**WORK INSTRUCTION:** Nothing but the lines from the one containing "to bounds checking, while" through the end of the entries should be set down, each exactly as written.

**RECORDS FOR PROCESSING:**
━━━━━━━━━━━━━━━━━━━━

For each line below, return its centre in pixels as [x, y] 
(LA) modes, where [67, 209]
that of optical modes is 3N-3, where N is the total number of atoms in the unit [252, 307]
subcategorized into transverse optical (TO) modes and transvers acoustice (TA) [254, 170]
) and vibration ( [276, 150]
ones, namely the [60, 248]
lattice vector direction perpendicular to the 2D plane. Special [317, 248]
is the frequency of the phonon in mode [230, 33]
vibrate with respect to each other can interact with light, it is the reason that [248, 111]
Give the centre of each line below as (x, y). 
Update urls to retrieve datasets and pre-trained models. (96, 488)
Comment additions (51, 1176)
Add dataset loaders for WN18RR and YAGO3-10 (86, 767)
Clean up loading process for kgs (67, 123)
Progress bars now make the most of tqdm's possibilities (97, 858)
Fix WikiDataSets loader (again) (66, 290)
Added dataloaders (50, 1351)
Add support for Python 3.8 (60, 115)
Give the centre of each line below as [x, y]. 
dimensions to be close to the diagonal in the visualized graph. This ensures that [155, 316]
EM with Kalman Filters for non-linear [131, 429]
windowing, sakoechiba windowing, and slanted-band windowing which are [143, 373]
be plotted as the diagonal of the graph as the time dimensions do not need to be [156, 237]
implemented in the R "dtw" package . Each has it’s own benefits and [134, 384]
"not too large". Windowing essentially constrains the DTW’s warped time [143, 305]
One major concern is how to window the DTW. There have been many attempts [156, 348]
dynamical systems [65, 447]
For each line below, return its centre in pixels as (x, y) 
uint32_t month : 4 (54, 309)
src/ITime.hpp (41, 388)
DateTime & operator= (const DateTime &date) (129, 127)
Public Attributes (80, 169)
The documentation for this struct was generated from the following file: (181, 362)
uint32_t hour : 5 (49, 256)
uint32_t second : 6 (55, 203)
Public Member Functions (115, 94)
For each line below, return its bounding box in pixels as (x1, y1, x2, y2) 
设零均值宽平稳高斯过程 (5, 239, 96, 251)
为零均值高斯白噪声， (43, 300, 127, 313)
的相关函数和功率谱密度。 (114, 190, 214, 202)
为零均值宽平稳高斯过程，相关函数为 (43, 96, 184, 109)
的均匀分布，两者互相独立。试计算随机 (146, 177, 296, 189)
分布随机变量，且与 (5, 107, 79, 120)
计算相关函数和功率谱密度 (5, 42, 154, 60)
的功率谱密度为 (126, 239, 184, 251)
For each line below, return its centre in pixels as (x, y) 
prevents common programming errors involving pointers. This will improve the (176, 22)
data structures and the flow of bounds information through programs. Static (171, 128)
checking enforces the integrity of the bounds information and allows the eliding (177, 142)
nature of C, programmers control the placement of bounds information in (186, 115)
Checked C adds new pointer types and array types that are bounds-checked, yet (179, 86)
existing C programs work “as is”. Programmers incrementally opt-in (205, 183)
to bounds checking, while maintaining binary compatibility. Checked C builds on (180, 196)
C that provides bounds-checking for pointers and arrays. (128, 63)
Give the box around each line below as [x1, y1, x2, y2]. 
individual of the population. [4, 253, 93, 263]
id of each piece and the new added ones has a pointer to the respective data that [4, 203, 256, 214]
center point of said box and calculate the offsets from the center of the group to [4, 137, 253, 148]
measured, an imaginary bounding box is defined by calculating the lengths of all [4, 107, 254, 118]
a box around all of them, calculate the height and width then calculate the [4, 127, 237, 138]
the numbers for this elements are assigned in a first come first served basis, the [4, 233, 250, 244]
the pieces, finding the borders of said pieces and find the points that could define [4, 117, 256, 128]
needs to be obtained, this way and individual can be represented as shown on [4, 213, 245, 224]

━━━━━━━━━━━━━━━━━━━━

**FINISHED EXERCISE:**
to bounds checking, while maintaining binary compatibility. Checked C builds on (180, 196)
C that provides bounds-checking for pointers and arrays. (128, 63)
Give the box around each line below as [x1, y1, x2, y2]. 
individual of the population. [4, 253, 93, 263]
id of each piece and the new added ones has a pointer to the respective data that [4, 203, 256, 214]
center point of said box and calculate the offsets from the center of the group to [4, 137, 253, 148]
measured, an imaginary bounding box is defined by calculating the lengths of all [4, 107, 254, 118]
a box around all of them, calculate the height and width then calculate the [4, 127, 237, 138]
the numbers for this elements are assigned in a first come first served basis, the [4, 233, 250, 244]
the pieces, finding the borders of said pieces and find the points that could define [4, 117, 256, 128]
needs to be obtained, this way and individual can be represented as shown on [4, 213, 245, 224]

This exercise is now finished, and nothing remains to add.